Collected data entries.
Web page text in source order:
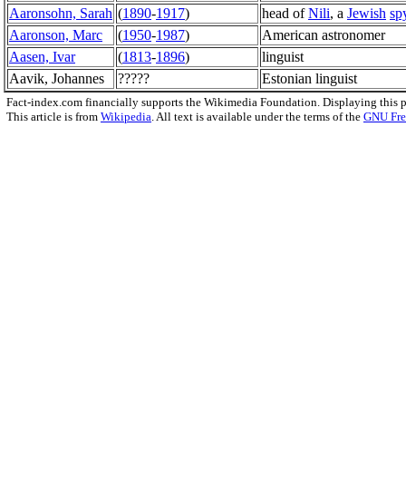
Aaronsohn, Sarah (1890-1917) head ofNili, a Jewish
Aaronson, Marc
(1950-1987)
American astronomer
Aasen, Ivar
(1813-1896)
linguist
Aavik, Johannes
????? Estonian linguist
Fact-index.com financially supports the Wikimedia Foundation. Displaying this
This article is from Wikipedia . All text is available under the terms of the GNU
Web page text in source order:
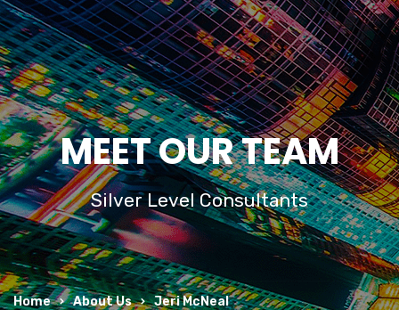
MEET OUR TEAM
Silver Level Consultants
Home About Us Jeri McNeal
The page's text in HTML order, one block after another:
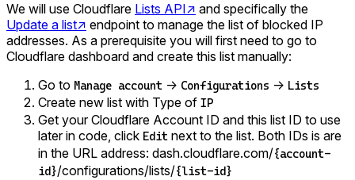
We will use Cloudflare Lists API↗ and specifically the
Update a list↗ endpoint to manage the list of blocked IP
addresses. As a prerequisite you will first need to go to
Cloudflare dashboard and create this list manually:
Go to Manage account → Configurations → Lists
Create new list with Type of IP
Get your Cloudflare Account ID and this list ID to use
later in code, click Edit next to the list. Both IDs is are
in the URL address: dash.cloudflare.com/{account-
id}/configurations/lists/{list-id}
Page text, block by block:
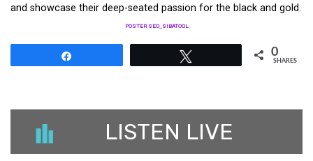
and showcase their deep-seated passion for the black and gold.
POSTER SEO_SIBATOOL
0
SHARES
LISTEN LIVE
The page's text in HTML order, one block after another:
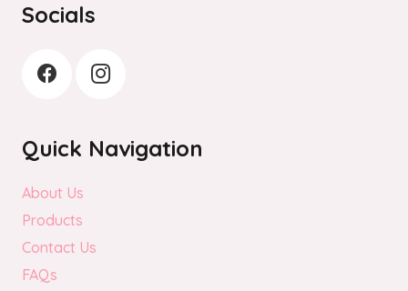
Socials
Quick Navigation
About Us
Products
Contact Us
FAQs
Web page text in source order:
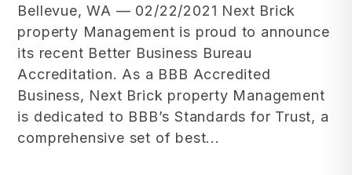
Bellevue, WA — 02/22/2021 ‍Next Brick
property Management is proud to announce
its recent Better Business Bureau
Accreditation. As a BBB Accredited
Business, Next Brick property Management
is dedicated to BBB’s Standards for Trust, a
comprehensive set of best...
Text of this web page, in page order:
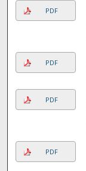
PDF
PDF
PDF
PDF
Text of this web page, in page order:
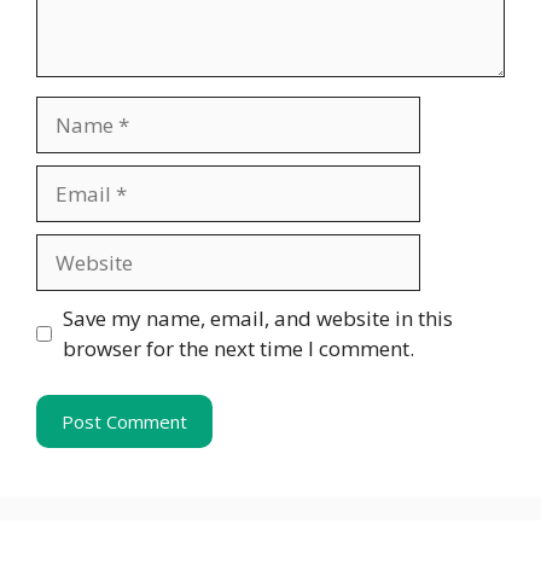
Save my name, email, and website in this
browser for the next time I comment.

What is being asked.
The data above should be repeated exactly, minus any pictures.

Finished task.
Web page text in source order:
Aaronsohn, Sarah (1890-1917) head ofNili, a Jewish
Aaronson, Marc
(1950-1987)
American astronomer
Aasen, Ivar
(1813-1896)
linguist
Aavik, Johannes
????? Estonian linguist
Fact-index.com financially supports the Wikimedia Foundation. Displaying this
This article is from Wikipedia . All text is available under the terms of the GNU
Web page text in source order:
MEET OUR TEAM
Silver Level Consultants
Home About Us Jeri McNeal
The page's text in HTML order, one block after another:
We will use Cloudflare Lists API↗ and specifically the
Update a list↗ endpoint to manage the list of blocked IP
addresses. As a prerequisite you will first need to go to
Cloudflare dashboard and create this list manually:
Go to Manage account → Configurations → Lists
Create new list with Type of IP
Get your Cloudflare Account ID and this list ID to use
later in code, click Edit next to the list. Both IDs is are
in the URL address: dash.cloudflare.com/{account-
id}/configurations/lists/{list-id}
Page text, block by block:
and showcase their deep-seated passion for the black and gold.
POSTER SEO_SIBATOOL
0
SHARES
LISTEN LIVE
The page's text in HTML order, one block after another:
Socials
Quick Navigation
About Us
Products
Contact Us
FAQs
Web page text in source order:
Bellevue, WA — 02/22/2021 ‍Next Brick
property Management is proud to announce
its recent Better Business Bureau
Accreditation. As a BBB Accredited
Business, Next Brick property Management
is dedicated to BBB’s Standards for Trust, a
comprehensive set of best...
Text of this web page, in page order:
PDF
PDF
PDF
PDF
Text of this web page, in page order:
Save my name, email, and website in this
browser for the next time I comment.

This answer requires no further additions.